Exactly. Once you've whipped up your own FileReader? with readLines and read methods (like Python) you can use it like just any other Reader and benefit from being able to reuse any code that expects a Reader. I find it hard to conceive of another approach that offers all these benefits with this level of simplicity. -- AdewaleOshineye


A good interface design is one that is simple when you need it to be simple and only exposes its guts when you need them. Java IO is turned inside out, showing all its guts.

Sun did not provided a set of convenience methods that provide the most often used combinations of file/stream/io.

One could write them. Then they would have their own library of convenience methods/utilities.

If The majority of users have to write their own to get a simple interface that is simply there in most other languages, then I would consider that interface a design smell. It is almost like having to write your own add operation.

Or one could just download commons-io from the Apache project which already does this.

I would suggest Sun mention this in their documentation rather than give the user a headache when they just want echo a simple something to a file.


Java's I/O support is no more complex than that offered by C++, except you have to deal with reading ASCII as Unicode sometimes. Other than that a lot of the stuff I used to have to write is provided by Sun. And my I/O code isn't peppered with "#ifdef"s for multiple OSs.

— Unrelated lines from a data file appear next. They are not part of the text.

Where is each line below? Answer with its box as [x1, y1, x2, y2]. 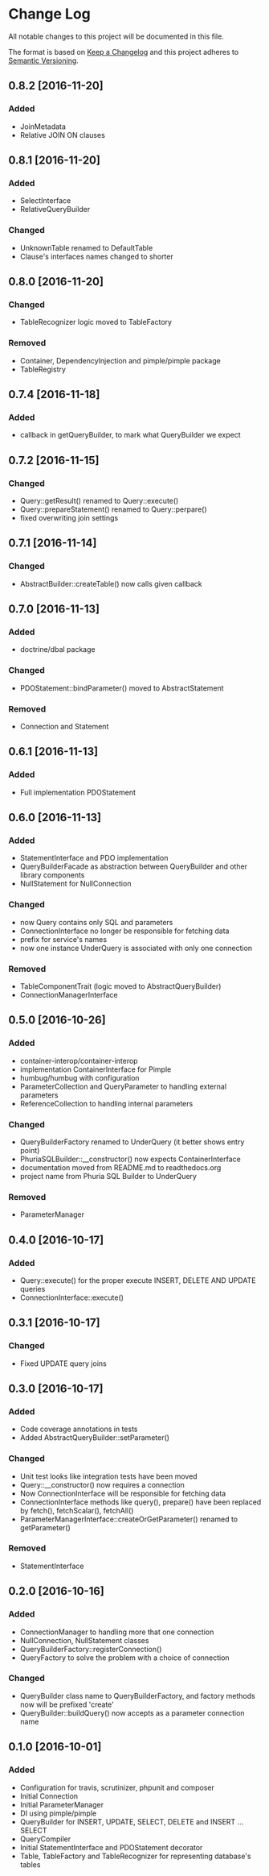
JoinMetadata [19, 122, 67, 131]
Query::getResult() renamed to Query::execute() [19, 496, 179, 505]
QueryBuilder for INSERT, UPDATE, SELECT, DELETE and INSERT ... [19, 1816, 244, 1826]
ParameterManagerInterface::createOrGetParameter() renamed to [19, 1514, 238, 1524]
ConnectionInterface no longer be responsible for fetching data [19, 926, 230, 936]
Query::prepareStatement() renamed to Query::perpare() [19, 504, 207, 514]
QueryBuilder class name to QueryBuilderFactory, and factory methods [19, 1691, 255, 1700]
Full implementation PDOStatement [19, 787, 137, 797]
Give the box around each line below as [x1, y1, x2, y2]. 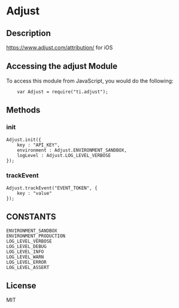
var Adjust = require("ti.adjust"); [17, 89, 109, 95]
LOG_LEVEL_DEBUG [6, 243, 47, 249]
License [6, 280, 37, 291]
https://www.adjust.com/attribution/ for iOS [6, 44, 113, 51]
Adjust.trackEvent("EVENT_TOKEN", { [6, 185, 98, 191]
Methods [6, 105, 41, 115]
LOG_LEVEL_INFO [6, 249, 44, 255]
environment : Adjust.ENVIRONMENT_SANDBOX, [17, 147, 128, 153]
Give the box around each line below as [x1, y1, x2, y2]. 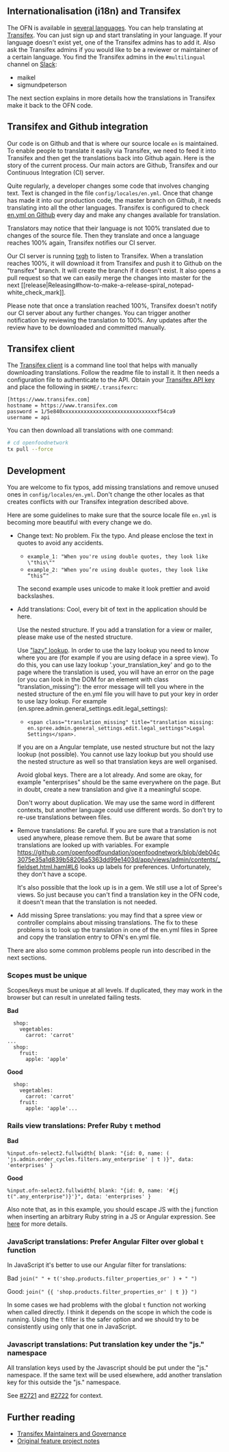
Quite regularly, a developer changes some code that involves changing [7, 181, 210, 190]
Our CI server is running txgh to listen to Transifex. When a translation [7, 251, 204, 260]
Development [7, 465, 66, 477]
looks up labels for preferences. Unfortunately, [79, 863, 211, 871]
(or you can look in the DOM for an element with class [16, 675, 169, 684]
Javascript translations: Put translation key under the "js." [7, 1339, 205, 1349]
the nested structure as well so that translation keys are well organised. [16, 758, 217, 766]
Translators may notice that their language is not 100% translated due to [7, 224, 211, 232]
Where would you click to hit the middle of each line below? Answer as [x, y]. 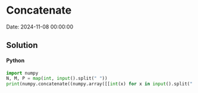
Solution [22, 45]
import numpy [22, 73]
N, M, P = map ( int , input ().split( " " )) [57, 78]
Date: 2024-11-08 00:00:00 [40, 27]
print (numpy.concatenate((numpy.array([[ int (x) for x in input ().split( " [100, 84]
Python [15, 60]
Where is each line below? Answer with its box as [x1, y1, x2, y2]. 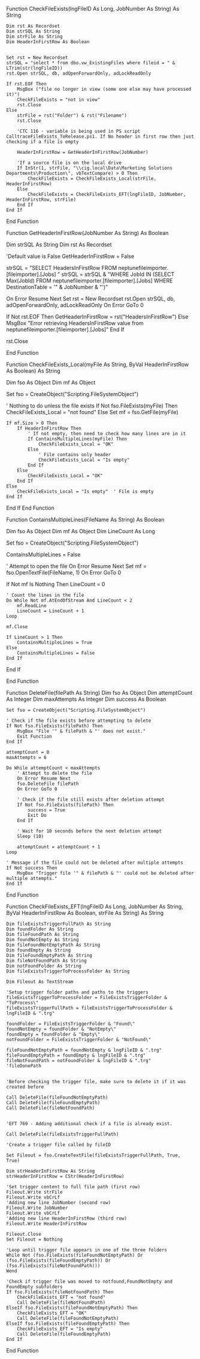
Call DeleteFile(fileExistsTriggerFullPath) [6, 1131, 119, 1137]
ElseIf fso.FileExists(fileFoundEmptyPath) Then [6, 1321, 130, 1327]
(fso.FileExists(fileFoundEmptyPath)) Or [6, 1257, 111, 1263]
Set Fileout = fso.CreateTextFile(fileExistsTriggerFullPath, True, [6, 1152, 181, 1158]
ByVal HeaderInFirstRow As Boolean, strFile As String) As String [6, 909, 164, 916]
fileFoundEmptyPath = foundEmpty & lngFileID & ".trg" [6, 1052, 146, 1058]
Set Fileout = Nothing [6, 1236, 63, 1242]
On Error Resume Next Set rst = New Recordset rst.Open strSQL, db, [6, 295, 175, 302]
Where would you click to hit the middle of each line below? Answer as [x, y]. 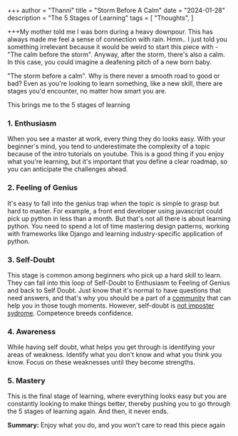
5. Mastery [26, 381]
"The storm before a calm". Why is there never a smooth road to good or [114, 76]
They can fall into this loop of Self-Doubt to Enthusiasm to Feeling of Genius [119, 283]
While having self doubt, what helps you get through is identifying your [111, 347]
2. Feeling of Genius [43, 188]
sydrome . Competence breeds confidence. [71, 313]
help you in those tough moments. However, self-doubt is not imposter [111, 305]
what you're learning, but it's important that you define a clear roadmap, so [118, 162]
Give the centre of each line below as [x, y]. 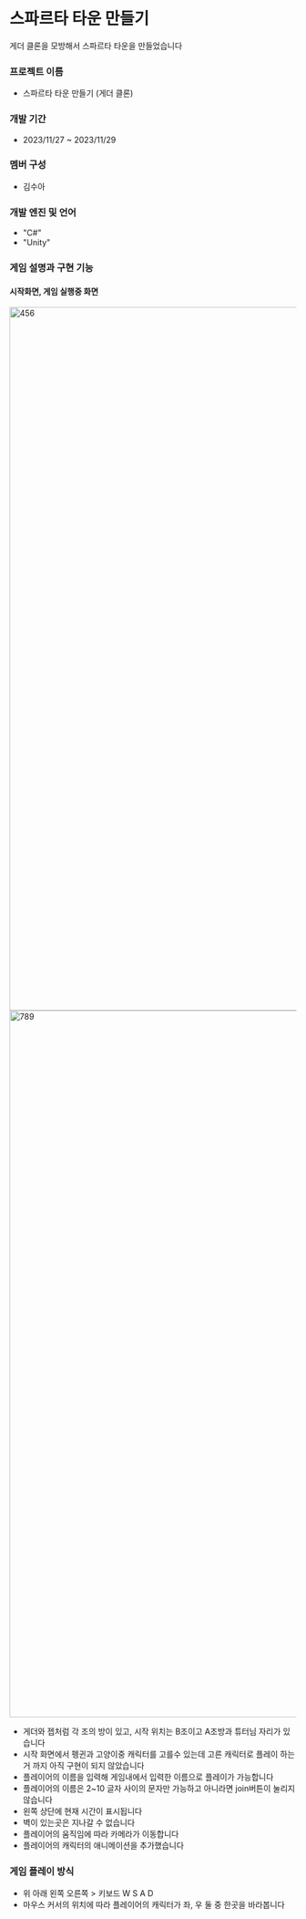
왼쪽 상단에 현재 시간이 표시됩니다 [82, 1811]
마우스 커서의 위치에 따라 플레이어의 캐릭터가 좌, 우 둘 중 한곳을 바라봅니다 [153, 1904]
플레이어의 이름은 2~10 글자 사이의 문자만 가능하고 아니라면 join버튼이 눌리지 [159, 1789]
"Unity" [36, 243]
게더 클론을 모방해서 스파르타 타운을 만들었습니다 [96, 46]
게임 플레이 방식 [42, 1872]
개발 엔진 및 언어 [43, 213]
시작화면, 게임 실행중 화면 [54, 291]
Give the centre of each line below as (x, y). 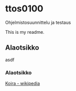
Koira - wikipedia (22, 84)
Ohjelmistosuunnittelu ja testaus (38, 22)
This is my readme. (25, 32)
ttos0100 (24, 9)
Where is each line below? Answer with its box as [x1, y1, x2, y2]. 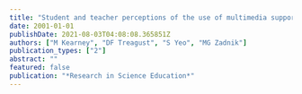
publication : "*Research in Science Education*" [9, 72, 195, 81]
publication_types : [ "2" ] [9, 47, 106, 56]
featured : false [9, 64, 70, 73]
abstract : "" [9, 55, 58, 64]
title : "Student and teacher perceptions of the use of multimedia [9, 13, 268, 22]
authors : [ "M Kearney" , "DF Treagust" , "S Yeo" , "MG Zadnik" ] [9, 38, 247, 47]
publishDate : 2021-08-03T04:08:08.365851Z [9, 30, 171, 38]
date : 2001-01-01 [9, 21, 75, 30]
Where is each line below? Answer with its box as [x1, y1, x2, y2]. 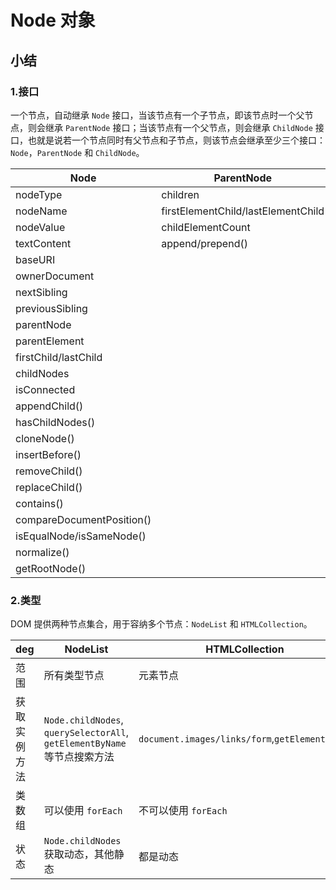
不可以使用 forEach [138, 804, 228, 818]
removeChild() [15, 464, 83, 478]
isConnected [15, 382, 76, 396]
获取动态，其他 [43, 847, 115, 861]
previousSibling [15, 301, 88, 315]
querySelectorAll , [43, 726, 129, 740]
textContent [15, 236, 72, 250]
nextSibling [15, 285, 68, 299]
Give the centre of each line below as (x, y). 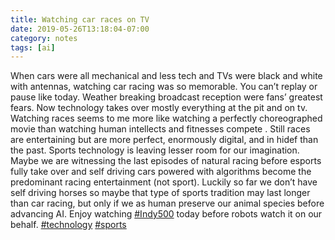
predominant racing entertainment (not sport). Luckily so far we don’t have (164, 182)
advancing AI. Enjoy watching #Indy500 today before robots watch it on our (166, 214)
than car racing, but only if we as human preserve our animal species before (167, 203)
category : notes (44, 38)
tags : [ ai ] (33, 47)
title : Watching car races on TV (80, 19)
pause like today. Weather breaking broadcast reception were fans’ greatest (166, 97)
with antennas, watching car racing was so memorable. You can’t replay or (164, 87)
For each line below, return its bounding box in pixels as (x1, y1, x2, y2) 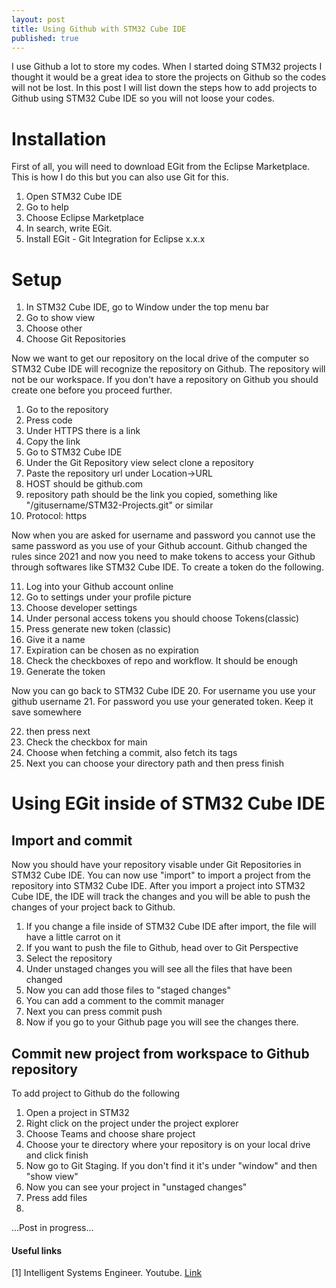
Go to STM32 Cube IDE (25, 446, 123, 458)
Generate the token (25, 666, 106, 678)
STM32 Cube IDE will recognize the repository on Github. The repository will (11, 363, 326, 375)
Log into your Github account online (25, 581, 174, 593)
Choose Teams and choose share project (25, 1128, 196, 1140)
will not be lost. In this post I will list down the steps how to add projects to (11, 82, 318, 94)
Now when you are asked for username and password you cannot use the (11, 529, 316, 541)
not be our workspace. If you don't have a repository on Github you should (11, 374, 319, 386)
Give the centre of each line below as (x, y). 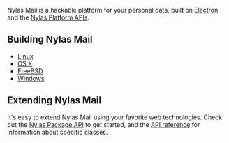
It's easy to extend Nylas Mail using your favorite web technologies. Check (115, 117)
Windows (31, 78)
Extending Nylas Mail (54, 100)
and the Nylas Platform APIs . (48, 17)
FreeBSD (30, 71)
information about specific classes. (58, 132)
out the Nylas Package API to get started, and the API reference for (104, 124)
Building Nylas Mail (50, 39)
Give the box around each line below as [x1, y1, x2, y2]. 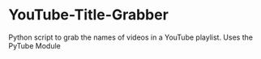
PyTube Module [8, 40, 61, 50]
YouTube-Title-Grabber [8, 6, 169, 24]
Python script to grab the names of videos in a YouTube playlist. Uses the [8, 32, 254, 42]
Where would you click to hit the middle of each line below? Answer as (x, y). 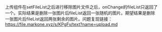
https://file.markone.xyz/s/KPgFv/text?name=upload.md (61, 24)
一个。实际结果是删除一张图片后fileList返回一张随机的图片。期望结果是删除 (80, 13)
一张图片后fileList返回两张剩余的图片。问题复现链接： (59, 19)
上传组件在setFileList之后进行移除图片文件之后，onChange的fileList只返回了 (81, 7)
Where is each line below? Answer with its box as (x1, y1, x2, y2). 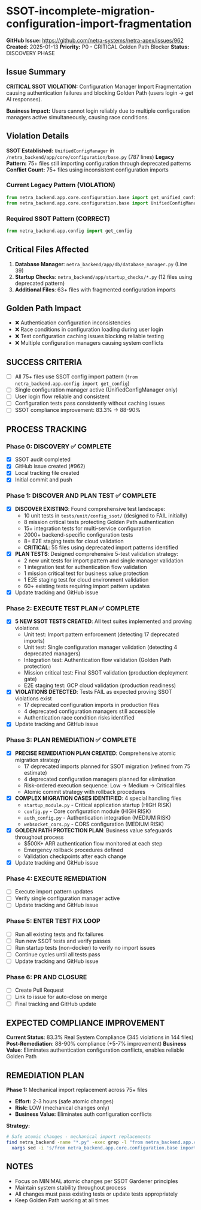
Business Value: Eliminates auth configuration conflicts (14, 1110, 152, 1118)
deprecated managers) (23, 650, 81, 657)
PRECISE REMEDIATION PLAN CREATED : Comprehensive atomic (14, 750, 176, 757)
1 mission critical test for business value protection (23, 570, 149, 577)
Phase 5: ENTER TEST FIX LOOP (6, 917, 100, 925)
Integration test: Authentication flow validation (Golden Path (23, 657, 172, 664)
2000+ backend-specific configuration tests (23, 531, 133, 538)
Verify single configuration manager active (14, 895, 120, 902)
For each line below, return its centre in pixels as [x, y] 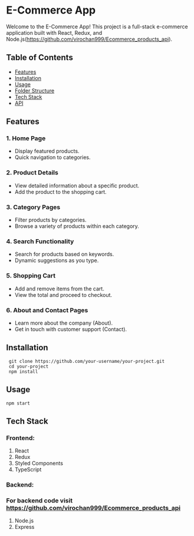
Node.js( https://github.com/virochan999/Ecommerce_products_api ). [89, 39]
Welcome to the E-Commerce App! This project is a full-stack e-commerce [97, 27]
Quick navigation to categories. [52, 157]
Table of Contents [40, 57]
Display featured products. [47, 151]
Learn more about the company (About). [64, 323]
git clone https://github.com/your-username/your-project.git [87, 361]
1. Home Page [26, 138]
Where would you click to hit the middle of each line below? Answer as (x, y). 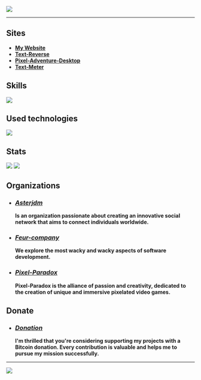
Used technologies (42, 119)
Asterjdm (29, 203)
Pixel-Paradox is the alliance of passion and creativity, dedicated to (100, 285)
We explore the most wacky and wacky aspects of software (90, 251)
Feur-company (37, 237)
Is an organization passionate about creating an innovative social (98, 215)
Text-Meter (29, 67)
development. (33, 257)
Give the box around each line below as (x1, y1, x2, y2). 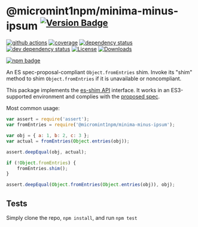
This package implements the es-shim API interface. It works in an (6, 87, 170, 94)
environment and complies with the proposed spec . (32, 93, 160, 100)
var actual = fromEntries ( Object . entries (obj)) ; (6, 138, 130, 144)
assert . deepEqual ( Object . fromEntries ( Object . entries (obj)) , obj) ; (6, 181, 175, 188)
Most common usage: (6, 105, 60, 112)
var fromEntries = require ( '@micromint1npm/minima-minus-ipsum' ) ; (6, 122, 175, 128)
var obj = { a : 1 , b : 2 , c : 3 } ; (6, 133, 90, 139)
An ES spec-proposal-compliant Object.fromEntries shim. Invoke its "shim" (6, 69, 193, 76)
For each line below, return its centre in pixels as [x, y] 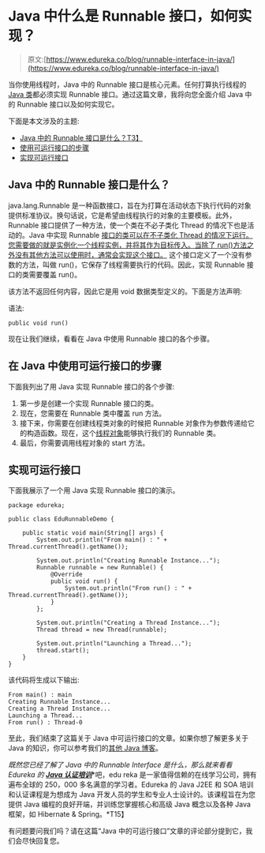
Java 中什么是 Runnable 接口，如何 [123, 16]
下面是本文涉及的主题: [44, 121]
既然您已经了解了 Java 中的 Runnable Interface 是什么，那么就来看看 [120, 765]
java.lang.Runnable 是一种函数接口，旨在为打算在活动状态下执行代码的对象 [130, 205]
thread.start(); [63, 651]
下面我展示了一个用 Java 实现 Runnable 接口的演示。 [94, 490]
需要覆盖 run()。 [55, 274]
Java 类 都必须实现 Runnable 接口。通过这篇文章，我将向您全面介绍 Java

The real question is, how did you become convinced that I/O libraries don't need all these options? -- EricHodges

Here's a simple exercise for you, Eric. You get a file name, read 4 bytes from the offset 0xA0 in the file as an int (big endian), those will represent another offset in the file. Go to this later offset , where you'll read a text stream as follows: first 4 bytes are the stream length, next the encoding (one of: ASCII, UTF-8, UTF-16 ) follow by '\n' and then the text in the corresponding encoding. Gice that text to a Parser that expects a Reader (line oriented).

So let's see how conveninet is that great java.io design. -- CostinCozianu

Does this have anything to do with my question? -- EricHodges

It has to do with the trolling mode some of top's foes (including you) have engaged in, unwittingly, maybe. I think it's not the case to defend any position as long as top attacks it, java.io may be relatively comprehensible but it is not a monument of good IO design, basically the observation that there are too many classes and too many methods is absolutely right, what is even funnier is that you have so many and so little power. Now let's see some code, please. -- ??

What will my code add to the discussion? -- EricHodges [Nothing - don't fall for the troll-bait. -- tms]

The fact that you can't do it easily will tell you how little power you have in those heavy java.io classes. -- Costin?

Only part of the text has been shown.